PROVIDED MATERIAL:
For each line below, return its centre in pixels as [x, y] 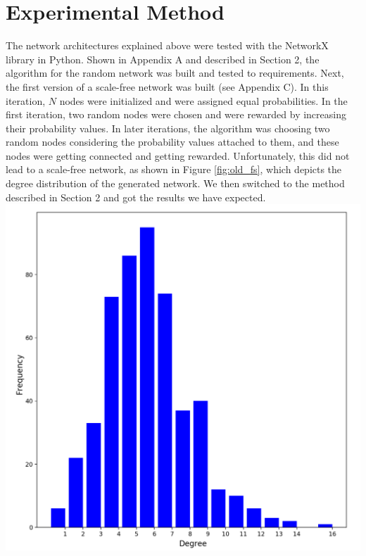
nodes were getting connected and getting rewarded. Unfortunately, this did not [178, 155]
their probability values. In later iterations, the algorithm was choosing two [168, 128]
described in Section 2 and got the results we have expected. [136, 197]
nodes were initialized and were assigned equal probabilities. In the [203, 100]
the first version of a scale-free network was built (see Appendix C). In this [167, 86]
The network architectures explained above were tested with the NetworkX [167, 45]
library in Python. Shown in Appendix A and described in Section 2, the [163, 59]
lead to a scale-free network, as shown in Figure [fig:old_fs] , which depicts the [174, 169]
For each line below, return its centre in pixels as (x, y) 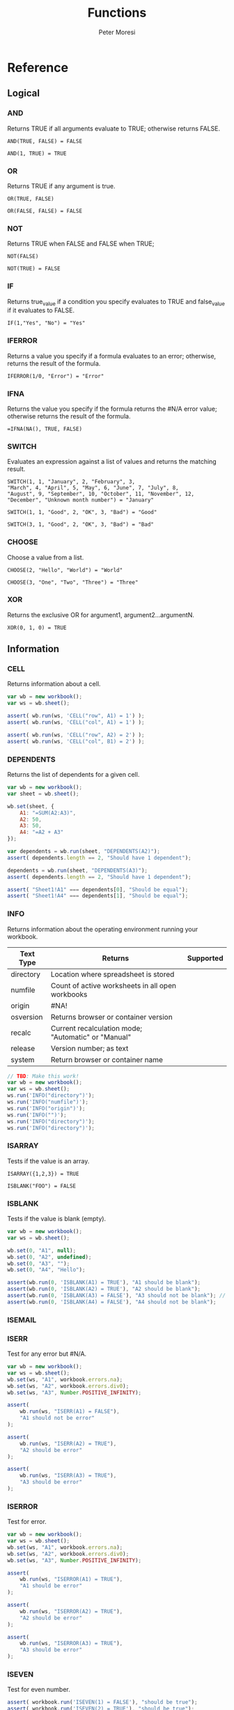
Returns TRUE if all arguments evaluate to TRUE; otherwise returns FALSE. (114, 128)
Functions (117, 13)
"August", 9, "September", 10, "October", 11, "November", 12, (101, 494)
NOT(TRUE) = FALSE (34, 269)
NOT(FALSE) (23, 257)
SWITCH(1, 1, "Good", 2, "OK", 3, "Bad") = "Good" (82, 513)
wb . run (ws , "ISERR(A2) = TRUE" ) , (68, 1444)
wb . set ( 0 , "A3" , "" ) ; (39, 1264)
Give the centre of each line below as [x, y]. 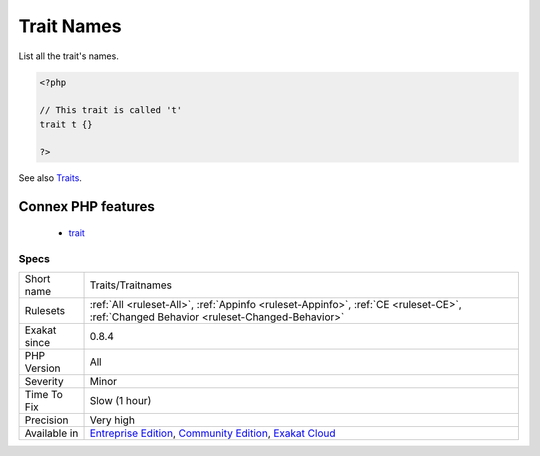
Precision [46, 420]
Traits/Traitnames [131, 285]
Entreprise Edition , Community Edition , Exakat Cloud [212, 433]
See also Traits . [50, 178]
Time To [44, 395]
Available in [51, 433]
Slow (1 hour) [120, 401]
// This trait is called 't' [111, 110]
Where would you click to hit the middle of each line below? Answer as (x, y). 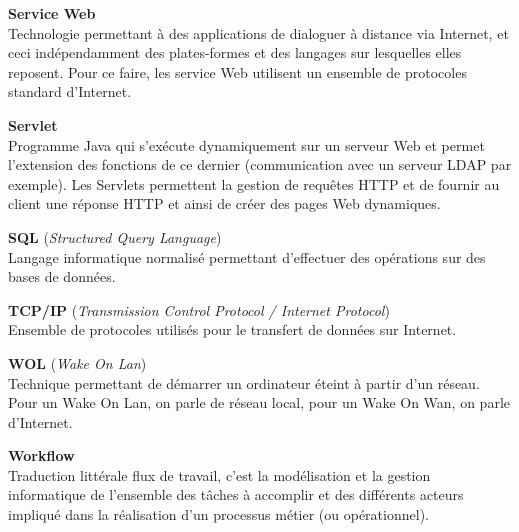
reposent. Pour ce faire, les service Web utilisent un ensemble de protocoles (237, 71)
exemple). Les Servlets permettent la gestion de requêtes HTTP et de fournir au (254, 183)
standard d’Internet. (70, 91)
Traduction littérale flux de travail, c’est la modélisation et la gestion (219, 474)
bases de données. (62, 276)
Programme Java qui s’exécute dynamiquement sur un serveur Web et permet (246, 144)
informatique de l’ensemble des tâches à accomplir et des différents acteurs (236, 494)
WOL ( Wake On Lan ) (77, 362)
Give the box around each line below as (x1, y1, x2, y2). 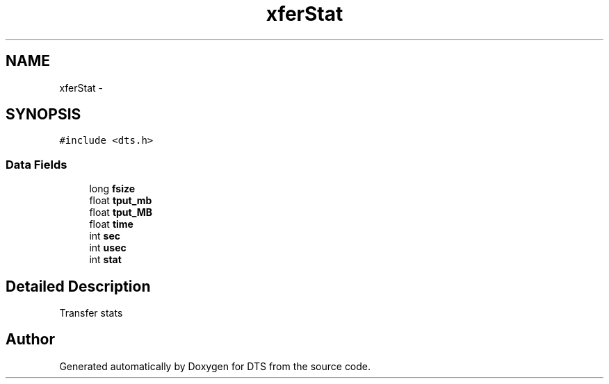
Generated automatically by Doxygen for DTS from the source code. (59, 360, 371, 372)
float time (89, 218, 133, 231)
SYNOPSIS (6, 106, 81, 124)
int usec (89, 242, 127, 254)
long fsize (89, 183, 136, 195)
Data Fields (6, 157, 67, 172)
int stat (89, 253, 122, 266)
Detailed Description (6, 277, 151, 295)
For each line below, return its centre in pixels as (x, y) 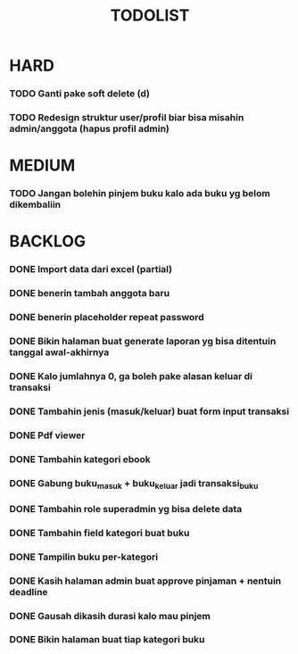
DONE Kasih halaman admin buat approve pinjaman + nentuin (145, 581)
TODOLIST (150, 16)
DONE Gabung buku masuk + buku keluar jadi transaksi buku (134, 484)
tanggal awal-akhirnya (59, 352)
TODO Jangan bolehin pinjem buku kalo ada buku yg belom (140, 194)
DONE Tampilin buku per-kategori (84, 557)
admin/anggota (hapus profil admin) (89, 128)
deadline (29, 592)
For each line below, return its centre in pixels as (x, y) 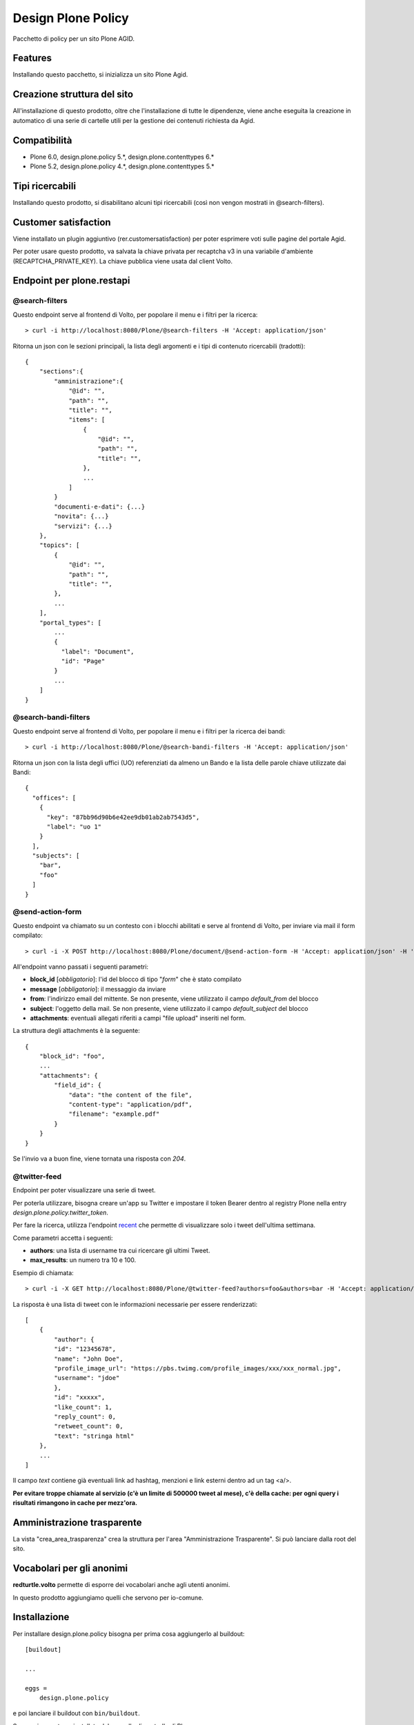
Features (32, 58)
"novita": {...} (81, 516)
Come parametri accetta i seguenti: (63, 1238)
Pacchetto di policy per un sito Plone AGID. (73, 39)
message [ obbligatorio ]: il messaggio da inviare (98, 989)
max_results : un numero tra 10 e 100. (83, 1260)
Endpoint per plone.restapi (71, 280)
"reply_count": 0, (85, 1417)
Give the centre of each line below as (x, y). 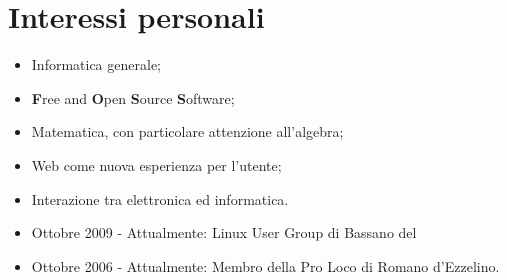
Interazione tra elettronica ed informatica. (160, 198)
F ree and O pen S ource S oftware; (133, 97)
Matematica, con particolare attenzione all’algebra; (187, 131)
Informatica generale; (96, 64)
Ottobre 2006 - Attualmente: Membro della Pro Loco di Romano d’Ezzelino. (265, 265)
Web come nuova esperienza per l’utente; (156, 164)
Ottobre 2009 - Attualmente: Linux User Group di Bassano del (224, 232)
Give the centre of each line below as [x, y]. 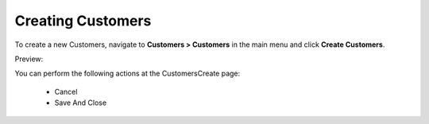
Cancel [66, 91]
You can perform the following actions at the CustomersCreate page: [128, 74]
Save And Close [81, 103]
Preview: [29, 59]
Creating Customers [83, 21]
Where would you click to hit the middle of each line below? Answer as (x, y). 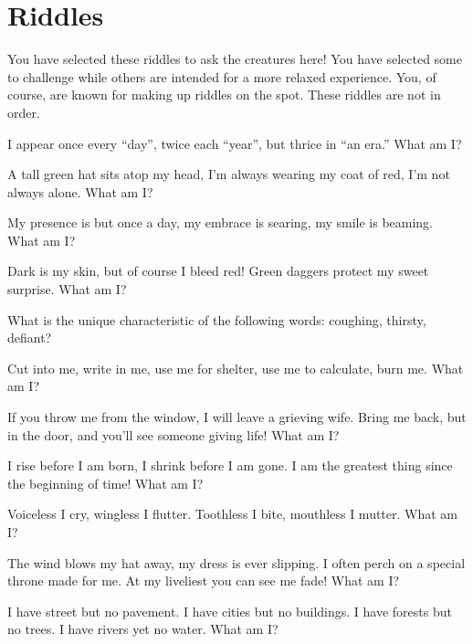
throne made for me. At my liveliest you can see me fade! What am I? (204, 581)
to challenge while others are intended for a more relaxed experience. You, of (222, 76)
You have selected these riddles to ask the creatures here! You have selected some (235, 59)
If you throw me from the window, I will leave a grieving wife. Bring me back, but (237, 417)
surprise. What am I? (67, 289)
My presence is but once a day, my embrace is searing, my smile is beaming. (221, 222)
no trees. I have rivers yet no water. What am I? (143, 629)
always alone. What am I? (80, 191)
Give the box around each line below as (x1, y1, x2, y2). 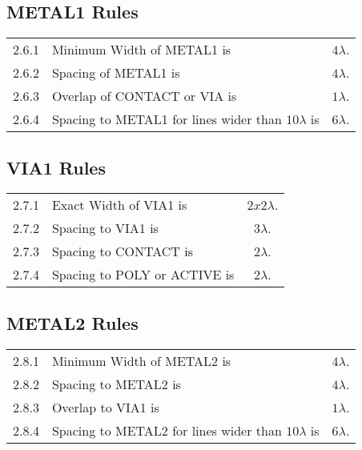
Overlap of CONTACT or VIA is (51, 86, 237, 106)
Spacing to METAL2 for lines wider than (51, 420, 282, 440)
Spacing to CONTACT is (51, 242, 193, 261)
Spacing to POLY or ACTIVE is (51, 265, 235, 284)
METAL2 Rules (6, 310, 139, 335)
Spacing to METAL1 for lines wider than (51, 110, 282, 129)
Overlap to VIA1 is (51, 397, 159, 416)
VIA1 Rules (6, 155, 106, 179)
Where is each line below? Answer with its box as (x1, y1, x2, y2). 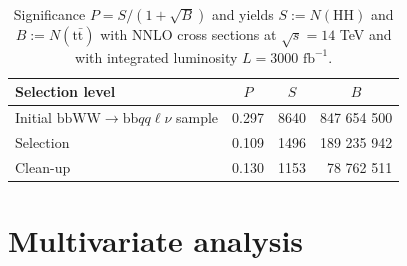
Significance (13, 4, 86, 24)
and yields (211, 4, 274, 24)
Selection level (15, 81, 116, 102)
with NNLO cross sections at (100, 24, 277, 44)
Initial (15, 107, 52, 128)
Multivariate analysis (8, 220, 304, 261)
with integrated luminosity (75, 46, 238, 67)
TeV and (339, 24, 392, 44)
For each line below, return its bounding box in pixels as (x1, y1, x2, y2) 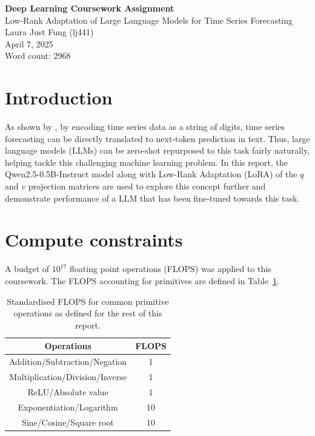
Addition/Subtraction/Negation (9, 355, 127, 368)
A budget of (5, 262, 50, 275)
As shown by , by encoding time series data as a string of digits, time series (5, 120, 285, 133)
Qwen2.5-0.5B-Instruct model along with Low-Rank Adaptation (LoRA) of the (5, 168, 297, 180)
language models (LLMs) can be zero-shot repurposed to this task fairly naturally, (5, 144, 310, 157)
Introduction (5, 85, 113, 110)
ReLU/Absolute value (27, 385, 108, 398)
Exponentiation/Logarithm (18, 400, 118, 413)

WORK TO BE COMPLETED: Repeat, character for character, the lines of the material above from the line with "throne made for" through the line with "You have selected these".

YOUR RESPONSE:
throne made for me. At my liveliest you can see me fade! What am I? (204, 581)
to challenge while others are intended for a more relaxed experience. You, of (222, 76)
You have selected these riddles to ask the creatures here! You have selected some (235, 59)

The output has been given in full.